Work task:
Retype the material that follows exactly, limited to the lines from the one with "each summarise the" through the one with "Post conditions [10, 315, 131, 336]", and keep out all pictures.

# # # # #

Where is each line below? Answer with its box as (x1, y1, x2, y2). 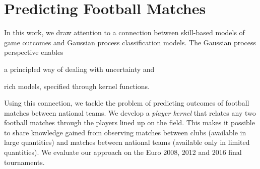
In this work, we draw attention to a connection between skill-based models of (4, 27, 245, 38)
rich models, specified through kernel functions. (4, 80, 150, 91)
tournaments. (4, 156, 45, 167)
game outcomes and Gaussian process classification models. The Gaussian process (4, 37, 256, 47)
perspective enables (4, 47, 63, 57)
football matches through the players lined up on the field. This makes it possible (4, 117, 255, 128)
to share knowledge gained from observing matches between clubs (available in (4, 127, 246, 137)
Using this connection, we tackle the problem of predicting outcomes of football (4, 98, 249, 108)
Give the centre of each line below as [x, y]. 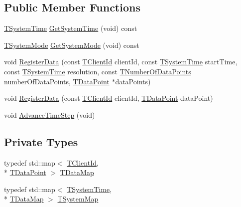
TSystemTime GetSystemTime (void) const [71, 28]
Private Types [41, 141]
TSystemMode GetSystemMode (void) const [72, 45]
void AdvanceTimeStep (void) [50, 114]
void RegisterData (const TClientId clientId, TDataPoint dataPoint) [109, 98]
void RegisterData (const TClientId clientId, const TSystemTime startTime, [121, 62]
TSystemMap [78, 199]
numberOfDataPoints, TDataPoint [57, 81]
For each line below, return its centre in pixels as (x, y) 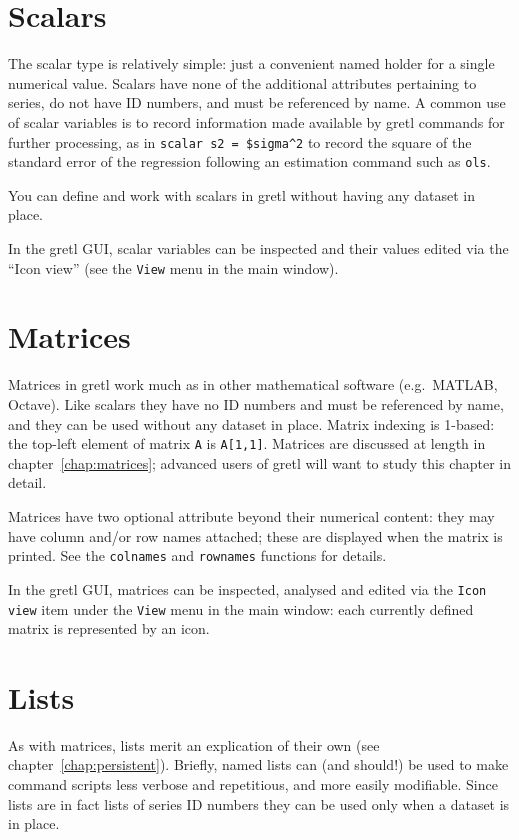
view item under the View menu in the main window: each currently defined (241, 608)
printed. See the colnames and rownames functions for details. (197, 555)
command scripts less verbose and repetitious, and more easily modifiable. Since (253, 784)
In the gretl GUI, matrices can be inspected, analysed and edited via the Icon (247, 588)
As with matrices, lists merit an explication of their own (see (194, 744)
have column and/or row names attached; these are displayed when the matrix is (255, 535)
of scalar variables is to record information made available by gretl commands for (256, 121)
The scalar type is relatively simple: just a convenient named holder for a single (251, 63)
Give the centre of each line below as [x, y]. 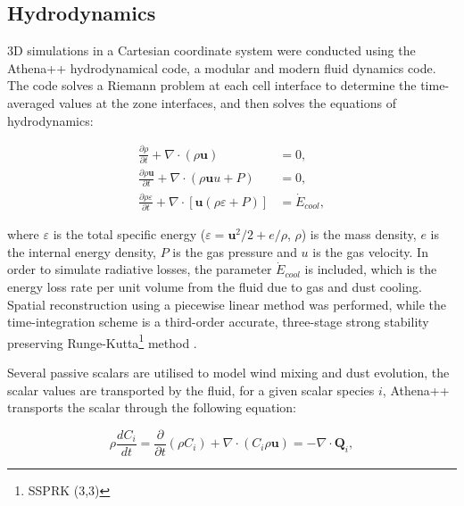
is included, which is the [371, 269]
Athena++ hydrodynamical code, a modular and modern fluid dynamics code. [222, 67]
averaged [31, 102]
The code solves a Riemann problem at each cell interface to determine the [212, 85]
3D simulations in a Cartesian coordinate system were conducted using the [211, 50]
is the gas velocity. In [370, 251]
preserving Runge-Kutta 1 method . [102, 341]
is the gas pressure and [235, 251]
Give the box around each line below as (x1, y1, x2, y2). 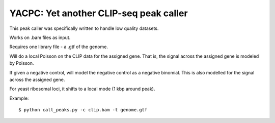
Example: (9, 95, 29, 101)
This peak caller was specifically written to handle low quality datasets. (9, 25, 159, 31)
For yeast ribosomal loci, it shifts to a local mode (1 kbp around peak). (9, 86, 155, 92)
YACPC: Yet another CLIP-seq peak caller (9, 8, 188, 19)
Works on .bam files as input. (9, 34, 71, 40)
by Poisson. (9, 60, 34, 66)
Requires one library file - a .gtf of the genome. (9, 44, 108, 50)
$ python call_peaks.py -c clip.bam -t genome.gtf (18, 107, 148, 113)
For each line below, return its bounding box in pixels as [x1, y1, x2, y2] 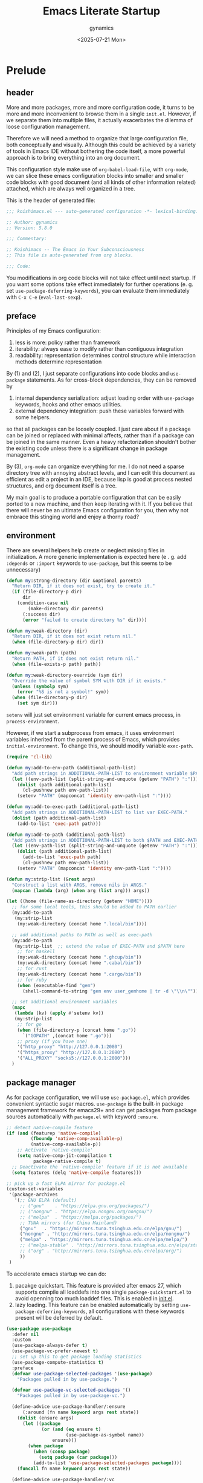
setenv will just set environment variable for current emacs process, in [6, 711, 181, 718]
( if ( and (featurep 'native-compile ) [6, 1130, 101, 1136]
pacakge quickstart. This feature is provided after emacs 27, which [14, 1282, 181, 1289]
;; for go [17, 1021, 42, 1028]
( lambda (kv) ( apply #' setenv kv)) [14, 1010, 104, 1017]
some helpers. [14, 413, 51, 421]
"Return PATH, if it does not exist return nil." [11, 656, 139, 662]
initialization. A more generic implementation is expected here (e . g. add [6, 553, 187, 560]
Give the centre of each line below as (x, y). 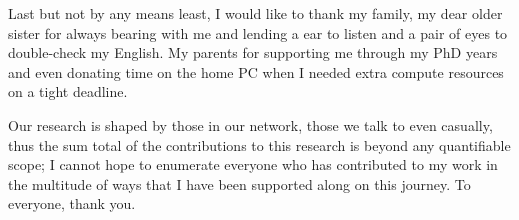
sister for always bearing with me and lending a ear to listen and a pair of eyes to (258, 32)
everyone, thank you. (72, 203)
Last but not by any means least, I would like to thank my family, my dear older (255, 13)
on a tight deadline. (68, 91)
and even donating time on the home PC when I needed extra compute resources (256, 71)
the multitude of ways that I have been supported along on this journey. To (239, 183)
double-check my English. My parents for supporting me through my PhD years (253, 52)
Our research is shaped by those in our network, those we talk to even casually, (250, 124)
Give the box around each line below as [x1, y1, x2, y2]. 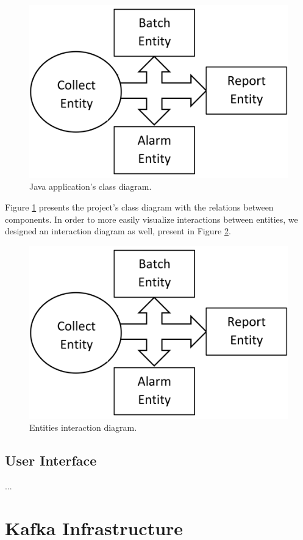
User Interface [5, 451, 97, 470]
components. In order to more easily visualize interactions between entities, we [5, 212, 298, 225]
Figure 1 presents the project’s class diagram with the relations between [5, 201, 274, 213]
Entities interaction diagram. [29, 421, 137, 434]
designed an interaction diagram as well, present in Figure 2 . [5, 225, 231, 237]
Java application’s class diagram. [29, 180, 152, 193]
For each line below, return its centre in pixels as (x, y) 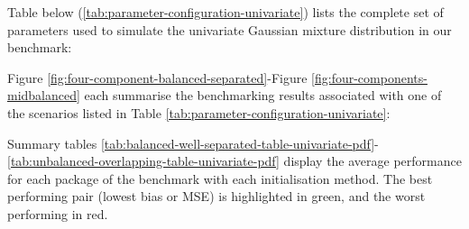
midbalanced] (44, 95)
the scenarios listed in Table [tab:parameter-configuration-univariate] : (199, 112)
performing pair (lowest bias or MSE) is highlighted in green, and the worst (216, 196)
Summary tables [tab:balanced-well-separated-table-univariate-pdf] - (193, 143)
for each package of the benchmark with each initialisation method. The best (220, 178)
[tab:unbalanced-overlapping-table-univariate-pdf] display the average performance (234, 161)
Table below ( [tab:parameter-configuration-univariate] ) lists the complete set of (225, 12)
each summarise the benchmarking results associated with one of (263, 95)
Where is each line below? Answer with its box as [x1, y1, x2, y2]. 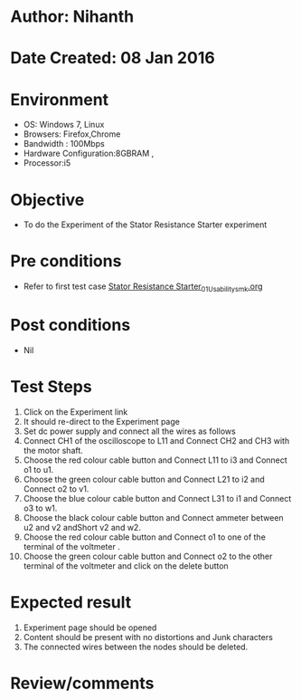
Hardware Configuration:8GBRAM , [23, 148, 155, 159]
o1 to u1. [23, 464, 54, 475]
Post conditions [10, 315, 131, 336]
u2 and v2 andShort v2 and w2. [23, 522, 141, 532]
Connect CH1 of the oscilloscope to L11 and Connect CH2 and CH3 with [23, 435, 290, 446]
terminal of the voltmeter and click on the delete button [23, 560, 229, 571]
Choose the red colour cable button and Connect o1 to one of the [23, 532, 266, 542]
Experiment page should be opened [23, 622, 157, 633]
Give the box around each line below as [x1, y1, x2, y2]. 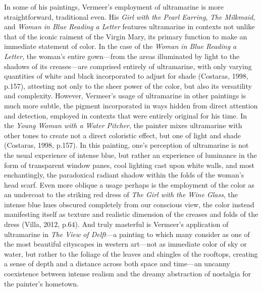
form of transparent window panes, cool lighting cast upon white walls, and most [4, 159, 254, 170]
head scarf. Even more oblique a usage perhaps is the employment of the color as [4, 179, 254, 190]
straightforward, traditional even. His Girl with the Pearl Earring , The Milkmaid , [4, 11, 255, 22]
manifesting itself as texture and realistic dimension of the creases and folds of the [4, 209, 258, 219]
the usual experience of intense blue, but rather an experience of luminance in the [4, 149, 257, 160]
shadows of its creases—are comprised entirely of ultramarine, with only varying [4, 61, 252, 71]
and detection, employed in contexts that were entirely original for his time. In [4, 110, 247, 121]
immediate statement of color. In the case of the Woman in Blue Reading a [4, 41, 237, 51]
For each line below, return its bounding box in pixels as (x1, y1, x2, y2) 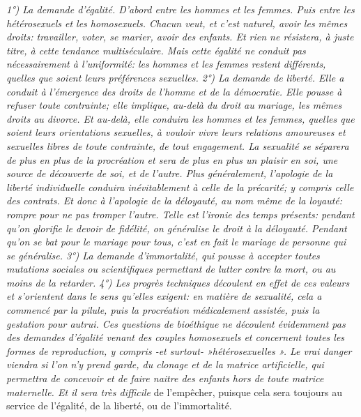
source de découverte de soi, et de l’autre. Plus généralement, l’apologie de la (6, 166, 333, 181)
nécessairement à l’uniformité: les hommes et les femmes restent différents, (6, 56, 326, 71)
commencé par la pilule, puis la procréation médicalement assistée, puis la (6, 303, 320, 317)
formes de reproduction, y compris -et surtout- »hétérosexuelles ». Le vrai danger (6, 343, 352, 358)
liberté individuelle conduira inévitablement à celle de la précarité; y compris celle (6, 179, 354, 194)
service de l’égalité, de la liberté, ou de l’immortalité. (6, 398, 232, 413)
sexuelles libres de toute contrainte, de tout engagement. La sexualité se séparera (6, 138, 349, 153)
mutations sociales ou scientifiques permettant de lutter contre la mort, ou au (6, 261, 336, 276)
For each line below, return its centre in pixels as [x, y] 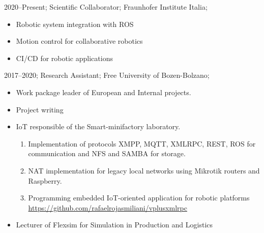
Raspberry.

# # # # #

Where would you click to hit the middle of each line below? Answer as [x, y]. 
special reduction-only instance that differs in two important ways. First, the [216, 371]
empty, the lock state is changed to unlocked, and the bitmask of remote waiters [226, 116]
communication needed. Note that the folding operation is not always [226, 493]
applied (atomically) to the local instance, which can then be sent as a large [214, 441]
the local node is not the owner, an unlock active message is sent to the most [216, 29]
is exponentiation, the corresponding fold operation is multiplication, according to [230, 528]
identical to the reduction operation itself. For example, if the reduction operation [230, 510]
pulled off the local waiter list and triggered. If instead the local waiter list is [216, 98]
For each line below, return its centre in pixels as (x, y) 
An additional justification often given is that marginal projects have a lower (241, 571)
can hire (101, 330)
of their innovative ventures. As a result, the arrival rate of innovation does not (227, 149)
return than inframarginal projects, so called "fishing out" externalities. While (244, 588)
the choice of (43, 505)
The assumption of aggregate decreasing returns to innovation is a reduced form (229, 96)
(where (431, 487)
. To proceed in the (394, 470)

# # # # #

Solution for this problem:
each summarise the benchmarking results associated with one of (263, 95)
Where is each line below? Answer with its box as [x1, y1, x2, y2]. 
Hardware Configuration:8GBRAM , [23, 148, 155, 159]
o1 to u1. [23, 464, 54, 475]
Post conditions [10, 315, 131, 336]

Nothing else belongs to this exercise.